Ad esempio, “sembrerebbe” che alcuni  giocatori e l’allenatore della Juventus (non si è ben compreso se anche altri componenti dello staff tecnico e/o se tutti i dipendenti a vario titolo del Club, o che altro) abbiano definito un accordo per rinunciare (?) al pagamento di quattro mensilità (marzo, aprile, maggio e giugno) aiutando così il club a risparmiare circa 90 milioni di euro. Al momento non ci è chiaro se trattasi di una vera e propria rinuncia (assai difficile nel diritto del lavoro e comunque da aversi solo in sede protetta) o di un accordo per spalmare tali somme su mensilità future.

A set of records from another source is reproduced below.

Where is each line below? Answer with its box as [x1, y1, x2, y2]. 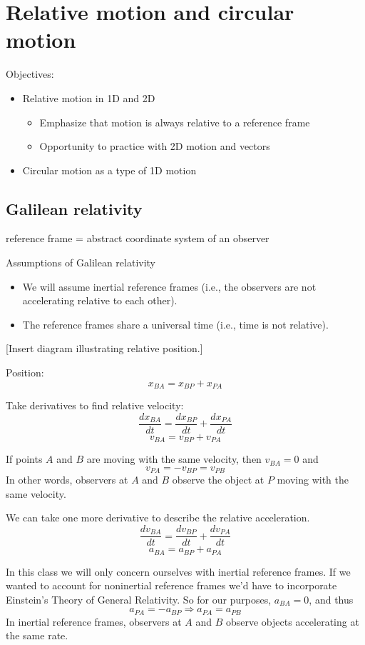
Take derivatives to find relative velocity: [6, 398, 184, 413]
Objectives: [6, 66, 54, 81]
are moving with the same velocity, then [86, 451, 262, 466]
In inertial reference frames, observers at [6, 614, 182, 629]
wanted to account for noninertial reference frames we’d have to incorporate [6, 578, 337, 593]
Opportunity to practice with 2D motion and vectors [39, 139, 270, 154]
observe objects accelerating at [225, 614, 359, 629]
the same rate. [6, 628, 68, 643]
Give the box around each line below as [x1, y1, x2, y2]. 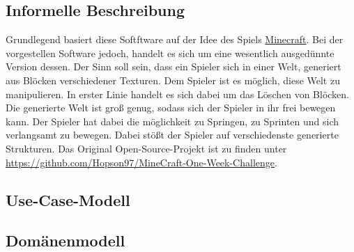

La situazione attuale è un unicum nella sua specie e ritengo che la Federazione debba muoversi in maniera assai prudente ed attenta, contemperando tutti i molteplici  interessi in gioco, senza rischiare di “indebolire” non solo la stagione in corso ma anche  la prossima, mentre l’A.I.C. avrà un altrettanto complicato compito prima di prendere una posizione, poi di trovare un accordo di carattere generale, quindi di individuare gli strumenti necessari e poi di essere presente nelle soluzioni, anche se singolarmente e diversamente assunte.